梅雨も明けて夏になると「青い海原」に行きたくなる。

マーケティングでは、「青い海原(ブルーオーシャン)」とは、血で血を洗う競争の激しい「レッドオーシャン」の対極にあるものだ。

「ブルーオーシャン」とは、「われ一人泳ぐ海」、「競争のない未開拓市場」を指す。

「ブルーオーシャン」の本の中では、成功例としてサーカス的エンターテイメントの「シルクドソレイユ」や10分1000円理容の「QBハウス」などが挙げられている。

しかし、よく考えてみると、小売業や外食産業などで行われてきた「業態化」も、革新的なものであれば、「ブルーオーシャン」という夢のような世界を創造できるものがあった。

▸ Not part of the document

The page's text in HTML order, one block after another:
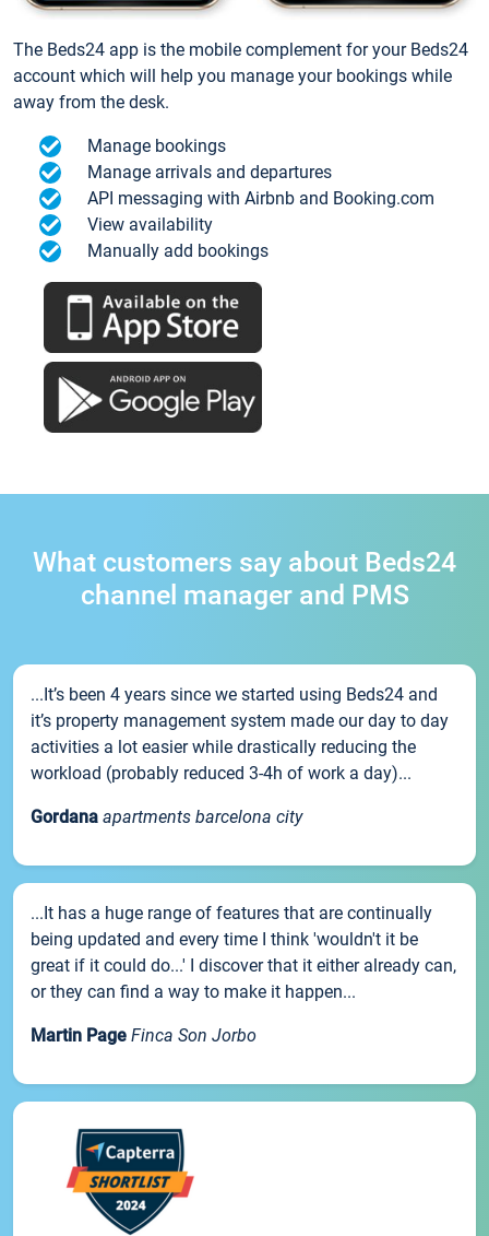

「業態化」とは、文字通り「事業独自の形態」を図ることだ。

「業態」に似た言葉に「業種」がある。

「業種」と「業態」の違いは何か?

「業種」は、「モノ」中心のくくり方だ。

お米を売っていれば、「米屋」、酒を売っていれば「酒屋」というのが、業種だ。

同じものを売っていても、売り方やシステムが独自の形態をとっているものを「業態」という。

「モノ」中心ではなく、「顧客」中心で、お店を「編集」したものと言える。

「業態」の革新が「ブルーオーシャン」であった例として、「コンビニエンスストア」、「宅急便」、「マクドナルド」などを挙げることができる。

現在では、どれも競合が多いが、これらの事業の始まった当初は、「ブルーオーシャン」状態だった。

同じモノやサービスを扱っているようで、実は、売っているもの、提供しているものも異なる。

「コンビニエンスストア」のセブンイレブンは、米も酒も売っているが、「便利さ(コンビニエンス)」を売っている。

「宅急便」は、「全国翌日配達」、「手軽さ」を売る。

「マクドナルド」は、「早さ」「清潔さ」、それに今は友人と話す「コミュニケーションの場」・・・?

これらの大ヒット商品(業態)でなくても、街の中で業態の工夫はいろいろと見られる。

ありふれたような業種の中でも、人の働き方(ヒューマンウエア)、ソフトウエア、ハードウエアを組み合わせたシステム、新しい事業は、まだいくらでもできるだろう。

同じ業種の中でも、「ブルーオーシャン」の考え方を参考にして、「メリハリ」をはっきりするなどすると、広いブルーオーシャンへと続く道を見つけることになるかもしれない・・・。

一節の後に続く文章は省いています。